Although Canadians tend to be polite and to love American money, they generally don't like Americans. Canadians love Obama and have celebrated his trip to Canada, but there is a trace of bitterness about the whole thing. Canadians are proud today because they believe that Obama's trip has once again validated the special relationship between the two countries and, in so doing, justified Canada's sense of global worth. At the same time, they resent having to rely on the United States to reaffirm their own sense of self.

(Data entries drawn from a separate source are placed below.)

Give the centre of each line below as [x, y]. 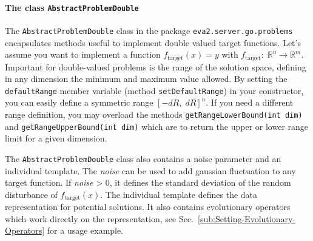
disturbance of [31, 194]
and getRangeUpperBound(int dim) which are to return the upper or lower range [157, 126]
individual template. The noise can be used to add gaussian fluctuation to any [150, 170]
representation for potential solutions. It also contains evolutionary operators [148, 207]
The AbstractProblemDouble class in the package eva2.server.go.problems [149, 30]
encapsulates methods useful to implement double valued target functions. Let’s [153, 42]
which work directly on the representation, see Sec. [99, 218]
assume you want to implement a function [83, 54]
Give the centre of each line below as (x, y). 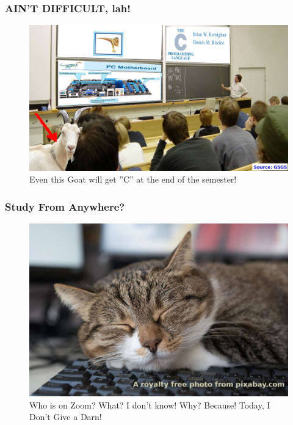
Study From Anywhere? (65, 206)
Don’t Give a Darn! (66, 417)
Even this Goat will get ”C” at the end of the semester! (133, 179)
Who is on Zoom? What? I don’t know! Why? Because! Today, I (150, 405)
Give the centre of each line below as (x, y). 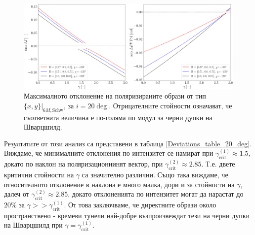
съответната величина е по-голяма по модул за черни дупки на (118, 117)
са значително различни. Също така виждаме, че (155, 175)
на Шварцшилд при (33, 225)
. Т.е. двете (218, 164)
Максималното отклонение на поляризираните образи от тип (115, 96)
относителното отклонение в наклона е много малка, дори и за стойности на (119, 184)
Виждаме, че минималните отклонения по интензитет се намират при (109, 153)
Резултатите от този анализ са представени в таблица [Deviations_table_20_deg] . (128, 143)

And, Canadians are all too aware that with Obama, America has once again proven to be Babe Ruth -- badly behaved, messy, ignoring the rules, but somehow, at the plate, able to confidently point to the sky and always -- no matter how improbable -- always hit it out of the park. Previous President Bush, on the other hand, had given Canadians hope. For a fleeting moment, the disheveled genius of the American experiment looked to have finally failed. In the Bush years, Canadians had a dream. They began to believe that their quiet, safe, and completely unoriginal approach to running a country had won out. And, they saw a time where the classic Canadian justification for it's own middling status, indoctrinated into each of us in Canada's public schools as a theory of history in which the allegedly more ethically and morally sound example of Canada's painfully slow political evolution was clearly far superior to the apparently obvious excesses of America's revolutionary spirit, was actually correct! Of course, this didn't happen. Obama was elected and Canadians found themselves in the familiar, if uncomfortable, position of vicariously living off the hope, energy and experimentation of the United States, coveting every step that America took towards once again searching for that ever elusive but always captivating dream of a more perfect union.

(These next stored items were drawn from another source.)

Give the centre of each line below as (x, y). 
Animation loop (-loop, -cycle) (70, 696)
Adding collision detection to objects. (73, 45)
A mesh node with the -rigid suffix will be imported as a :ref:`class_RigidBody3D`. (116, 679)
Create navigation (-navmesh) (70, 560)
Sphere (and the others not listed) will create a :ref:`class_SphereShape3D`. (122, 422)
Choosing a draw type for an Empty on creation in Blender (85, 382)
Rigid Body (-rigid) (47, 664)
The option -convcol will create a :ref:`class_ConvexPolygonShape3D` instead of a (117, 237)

Despite the tortured self-reflexivity that Obama has inspired in many of us, Canadians, including Stephen Harper, can also be very practical. We know that the Obama administration has a plan for getting America out of the financial crisis, and we want in on it. In today's meeting, environmental policy and Afghanistan were discussed primarily to, I suggest, give the talks the gloss of a meeting between two world leaders. But, the really important issues were trade and jobs. This wasn't a meeting between two world leaders; it was more like a meeting between a CEO and a branch-plant manager. Stephen Harper, of the Canadian branch plant, brought his concerns to the table and asked President Obama to address them. For instance, Canadians don't like the Buy American clause in the American bailout and don't want to see anything like it in future financial reconstruction packages. Canadians' primary expectation of Prime Minister Harper was that he would convey this message. If Mr. Harper succeeded in this task as branch plant manager, Canadians will be pleased and will continue to regard him with a numb disdain that will ensure his continued tenure as Canadian Prime Minister.

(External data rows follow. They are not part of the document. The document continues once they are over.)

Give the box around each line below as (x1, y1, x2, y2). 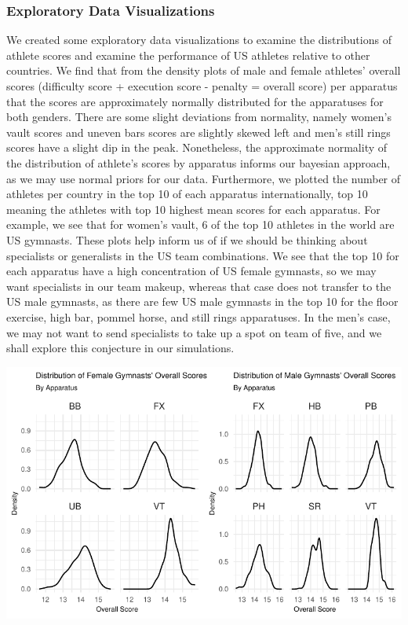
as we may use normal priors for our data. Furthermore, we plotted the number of (6, 170, 401, 186)
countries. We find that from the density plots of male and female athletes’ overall (6, 62, 401, 79)
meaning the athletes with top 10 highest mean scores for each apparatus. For (6, 200, 381, 217)
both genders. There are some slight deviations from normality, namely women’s (6, 108, 392, 125)
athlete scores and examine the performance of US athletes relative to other (6, 46, 370, 63)
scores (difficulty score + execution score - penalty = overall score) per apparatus (6, 78, 398, 94)
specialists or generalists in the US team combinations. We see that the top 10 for (6, 247, 399, 263)
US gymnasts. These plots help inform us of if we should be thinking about (6, 231, 368, 248)

It is only through understanding the strange confluence of anti-Americanism and Canada's economic dependence on the United States that we can really understand the significance of today's meetings in Ottawa. Ultimately, today's events will be at best a blip in the international press and a footnote in the history of the Obama administration. But, in Canada, this was monumental. Canadians were able to see on their own soil the glorious product of a vibrant and powerful American experiment. This made us celebrate even as it made us jealous. But, perhaps most of all, it gave us a sense that we might be on the radar of a real leader and that he might lift us out of the darkness too.